## EXERCISE DETAILS:
Nothing outside the range is to be copied. From the entries below, reproduce exactly the lines starting at the one with "Answer as [x, y]." and ending at the one with "as described above.", without pictures.
-- SUPPLIED RECORDS follows --
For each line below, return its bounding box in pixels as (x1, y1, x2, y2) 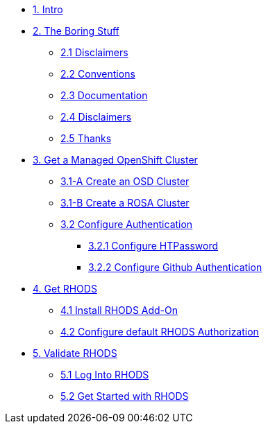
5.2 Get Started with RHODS (60, 390, 189, 402)
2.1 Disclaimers (60, 46, 128, 58)
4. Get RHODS (33, 283, 97, 295)
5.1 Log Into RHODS (60, 369, 149, 380)
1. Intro (33, 3, 63, 15)
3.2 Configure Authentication (60, 218, 193, 230)
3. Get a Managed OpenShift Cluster (33, 154, 198, 166)
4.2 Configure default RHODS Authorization (60, 326, 259, 338)
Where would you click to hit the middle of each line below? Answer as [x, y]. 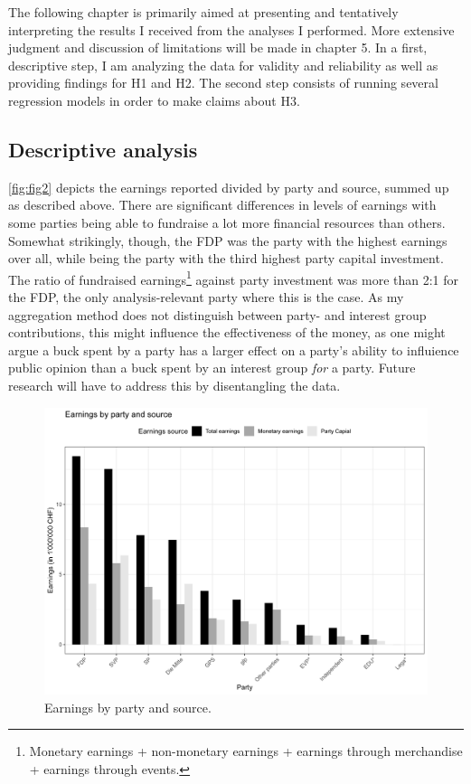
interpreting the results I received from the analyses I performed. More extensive [231, 29]
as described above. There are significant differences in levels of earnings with [222, 205]
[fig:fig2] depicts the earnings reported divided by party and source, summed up [229, 187]
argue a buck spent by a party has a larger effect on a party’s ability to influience [234, 349]
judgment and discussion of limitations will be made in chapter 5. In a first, [218, 47]
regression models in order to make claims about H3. [154, 100]
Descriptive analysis [103, 149]
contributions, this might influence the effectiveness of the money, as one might [227, 332]
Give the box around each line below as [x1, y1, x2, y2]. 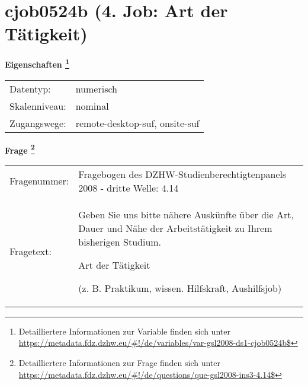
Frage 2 [5, 142, 35, 156]
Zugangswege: [9, 116, 66, 130]
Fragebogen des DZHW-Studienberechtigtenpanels [78, 167, 287, 181]
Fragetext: [9, 244, 52, 258]
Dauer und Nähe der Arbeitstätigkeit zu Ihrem [78, 221, 272, 235]
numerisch [75, 81, 117, 96]
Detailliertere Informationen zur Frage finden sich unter [18, 357, 221, 368]
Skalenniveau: [9, 98, 66, 113]
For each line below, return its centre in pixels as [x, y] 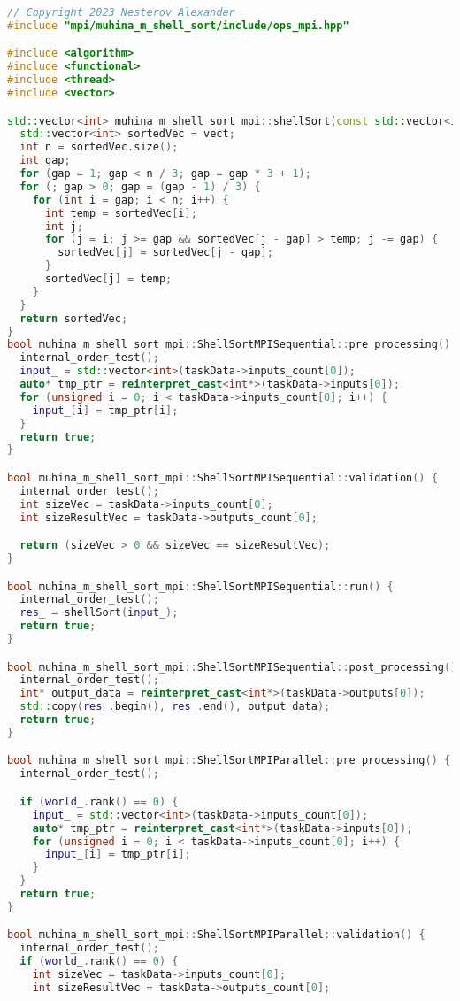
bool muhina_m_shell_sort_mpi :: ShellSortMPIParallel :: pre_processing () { [229, 761]
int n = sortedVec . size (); [99, 147]
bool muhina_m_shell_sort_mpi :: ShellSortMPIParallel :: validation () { [216, 935]
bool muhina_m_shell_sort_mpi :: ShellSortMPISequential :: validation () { [222, 477]
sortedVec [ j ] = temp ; [108, 279]
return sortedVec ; [74, 318]
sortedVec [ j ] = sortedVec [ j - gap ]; [165, 253]
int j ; [64, 226]
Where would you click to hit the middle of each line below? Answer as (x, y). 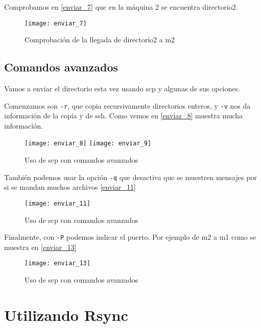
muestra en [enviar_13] (40, 247)
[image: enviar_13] (57, 263)
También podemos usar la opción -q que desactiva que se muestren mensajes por (130, 177)
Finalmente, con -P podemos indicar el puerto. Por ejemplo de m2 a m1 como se (130, 237)
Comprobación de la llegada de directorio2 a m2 (100, 40)
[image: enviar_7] (56, 23)
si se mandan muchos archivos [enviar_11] (70, 187)
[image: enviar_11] (57, 203)
-- SUPPLIED RECORDS concluded --
## REPLY:
Where would you click to hit the middle of each line below? Answer as [x, y]. 
interpreting the results I received from the analyses I performed. More extensive [231, 29]
as described above. There are significant differences in levels of earnings with [222, 205]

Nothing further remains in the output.